Published: Thursday, Nov. 1, 2012 - 12:00 am | Page 3A

Assemblywoman Cathleen Galgiani's senatorial campaign is running a 30-second television ad that credits her for breakthroughs in the "Speed Freak Killers" mass murder case. The ad is a testimonial by John Vanderheiden, father of homicide victim Cyndi Vanderheiden, who was 25 when she was killed in 1998.

Galgiani, D-Stockton, is running against Assemblyman Bill Berryhill, R-Ceres, for the 5th District Senate seat in San Joaquin, Stanislaus and a sliver of Sacramento counties. The following is a text of the TV ad and an analysis by The Bee's Jim Sanders:

Vanderheiden: When my daughter Cyndi went missing, it was torture. Cathleen Galgiani helped us find her and bury her. Cathleen stopped one of the killers from getting loose. She got the reward money to find the victims. Then she got the killer's map to where the victims were. Please vote for Cathleen. She means the world to us.

Analysis

Although voters should not infer that Galgiani alone reopened the case, obtained maps or stopped a parole release, the ad is correct that Galgiani was a driving force in matters involving the Speed Freak Killers.

Galgiani has an intensely personal interest: For years, she has had a nagging suspicion, never proved, that the duo killed her cousin Dena McHan in 1981.

Vanderheiden is referring to events surrounding Loren Herzog and Wesley Shermantine, who terrorized San Joaquin and Calaveras counties years ago. Shermantine was convicted of four killings, Herzog three, but the latter's convictions were overturned on appeal.

Herzog ultimately pleaded guilty to voluntary manslaughter and was paroled last year to a trailer at a Susanville prison, where he hanged himself in January.

Stockton Record reporter Scott Smith, local bounty hunter Leonard Padilla and retired FBI agent Jeff Rinek played key roles in obtaining cooperation and maps from Shermantine that broke the case open anew, launching a search for more bodies last winter that turned up the remains of Vanderheiden, four other adults and one fetus.

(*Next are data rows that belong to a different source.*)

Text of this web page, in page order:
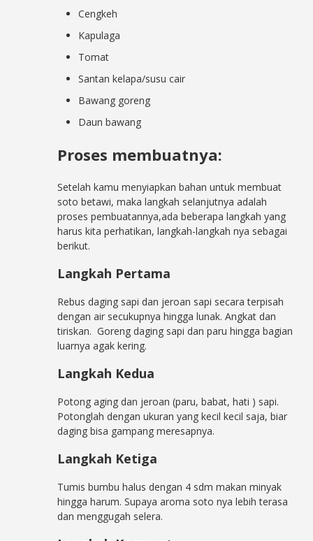
Cengkeh
Kapulaga
Tomat
Santan kelapa/susu cair
Bawang goreng
Daun bawang
Proses membuatnya:
Setelah kamu menyiapkan bahan untuk membuat
soto betawi, maka langkah selanjutnya adalah
proses pembuatannya,ada beberapa langkah yang
harus kita perhatikan, langkah-langkah nya sebagai
berikut.
Langkah Pertama
Rebus daging sapi dan jeroan sapi secara terpisah
dengan air secukupnya hingga lunak. Angkat dan
tiriskan. Goreng daging sapi dan paru hingga bagian
luarnya agak kering.
Langkah Kedua
Potong aging dan jeroan (paru, babat, hati ) sapi.
Potonglah dengan ukuran yang kecil kecil saja, biar
daging bisa gampang meresapnya.
Langkah Ketiga
Tumis bumbu halus dengan 4 sdm makan minyak
hingga harum. Supaya aroma soto nya lebih terasa
dan menggugah selera.

Galgiani's efforts helped pave the way for their success, however. She received letters from Shermantine and obtained copies of his maps. She arranged a pivotal interview between Rinek and Shermantine. She helped find Vanderheiden's body by relaying information from Shermantine's sister about the site of a torn-down fence that was vital to following a burial map.

Galgiani was not the only person to fight the notion of paroling Herzog into a community, but she helped lead that effort. She also pushed successfully for the state to offer reward money for tips leading to additional convictions in the case. And she carried legislation authorizing Shermantine to be taken from prison to identify burial sites.